Operations

This page is for day-to-day operation of the production dashboard.

Dashboard Actions

Start:

  • Validates configured or supplied links.
  • Optionally kills existing unmanaged stream processes.
  • Launches the configured stream.command.
  • Captures stdout and stderr into recent logs.
  • Records an event and process metadata.

Stop:

  • Sends SIGTERM to the managed process group.
  • Sends SIGKILL if the process does not exit within the timeout.
  • Records the last exit code.

Restart:

  • Stops the current managed process.
  • Starts a new managed process using current config and links.

Watchdog Behavior

The watchdog runs inside the Starlette service. When stream.auto_recover is true, it checks every few seconds for:

  • managed process exit
  • missing ffmpeg child after startup grace
  • missing playlist after startup grace
  • stale playlist older than playlist_stale_seconds

The watchdog respects watchdog_restart_cooldown to avoid rapid restart loops. If no links are configured, it skips restart and records a warning.

HLS Health

The app reads the configured output directory and checks:

  • ufc.m3u8 existence
  • playlist line count
  • playlist age
  • target duration
  • media sequence
  • segment names
  • segment count
  • total segment bytes
  • last segment size
  • media sequence movement
  • bytes and segment deltas between scorer samples
  • recent stream errors
  • ffmpeg progress evidence

/api/health returns:

  • 200 when a managed process is running, a playlist is ready, and the playlist is fresh.
  • 503 when the stream is stopped, still starting, missing playlist output, or stale.
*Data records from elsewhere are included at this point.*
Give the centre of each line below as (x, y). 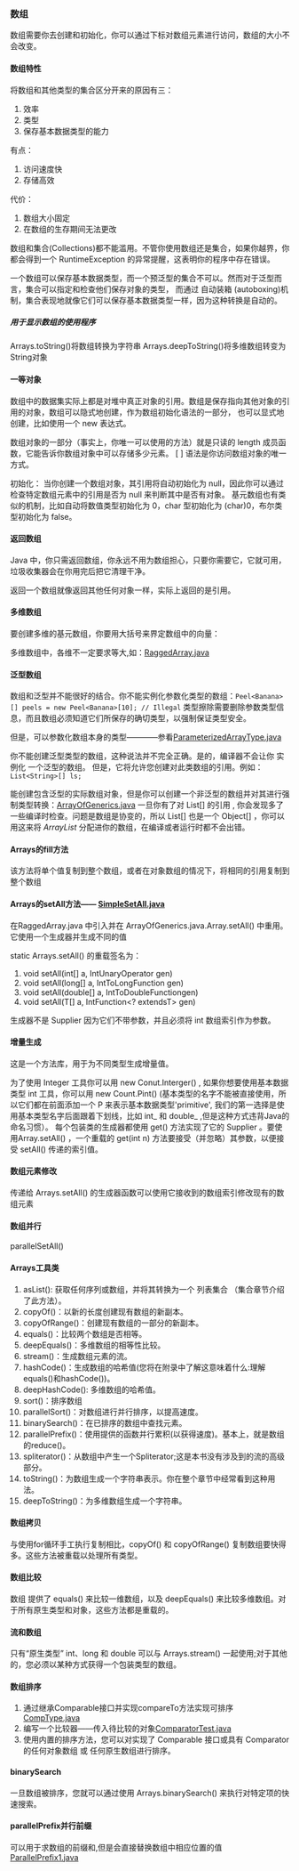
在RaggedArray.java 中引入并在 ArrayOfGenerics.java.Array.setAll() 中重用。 (149, 925)
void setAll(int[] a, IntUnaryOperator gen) (98, 973)
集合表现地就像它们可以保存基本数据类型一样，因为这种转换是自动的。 (153, 300)
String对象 (29, 357)
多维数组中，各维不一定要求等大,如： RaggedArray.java (110, 652)
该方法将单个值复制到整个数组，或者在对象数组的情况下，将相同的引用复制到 (150, 871)
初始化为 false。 (47, 516)
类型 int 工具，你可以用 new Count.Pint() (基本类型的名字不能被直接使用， (144, 1093)

The stream health scorer waits at least min_assessment_seconds before confirming failure, then requires confirmed_failure_samples bad samples. This prevents a normal startup window or a quiet segment interval from being treated as a hard failure.

Logs And Events

The status payload exposes recent events, logs, and errors from in-memory deques. ArangoDB stores durable operational records when enabled.

Use systemd logs for service-level failures:

journalctl -u obbystreams.service -f

Use the dashboard logs for stream-level failures from the transcoder and ffmpeg.

GPU Telemetry

The dashboard polls /api/nvidia-smi every five seconds. The backend caches NVIDIA SMI collection for the same interval so the UI can stay fresh without spawning unnecessary GPU probes.

GPU telemetry is best-effort. Hosts without NVIDIA drivers return a structured degraded payload instead of failing the dashboard.

Deploy Routine

  1. Pull or unpack the new release.
  2. Run npm ci && npm run build if building from source.
  3. Copy files to /opt/obbystreams.
  4. Run uv sync --no-dev --frozen as the service user.
  5. Merge any new example config keys into the live config.
  6. Run sudo systemctl restart obbystreams.service.
  7. Check /api/health, the dashboard, and journalctl.

Useful Commands

sudo systemctl status obbystreams.service --no-pager
journalctl -u obbystreams.service --no-pager -n 120
curl -i http://127.0.0.1:8767/api/health
curl -I https://s.obby.ca/
curl -sS http://127.0.0.1:8767/api/nvidia-smi -H 'x-obbystreams-token: TOKEN'
sudo nginx -t
ps aux | rg 'obbystreams|ufc|ffmpeg'
ls -lah /var/www/live.obnoxious.lol/stream

Recovery Notes

  • If the dashboard is up but health is 503, inspect stream links and HLS output.
  • If nginx returns 502, inspect systemd status and confirm uvicorn is bound to 127.0.0.1:8767.
  • If the player is blank, check /hls/ufc.m3u8 and browser network requests.
  • If ArangoDB is offline, the dashboard should still operate but persistence will be degraded.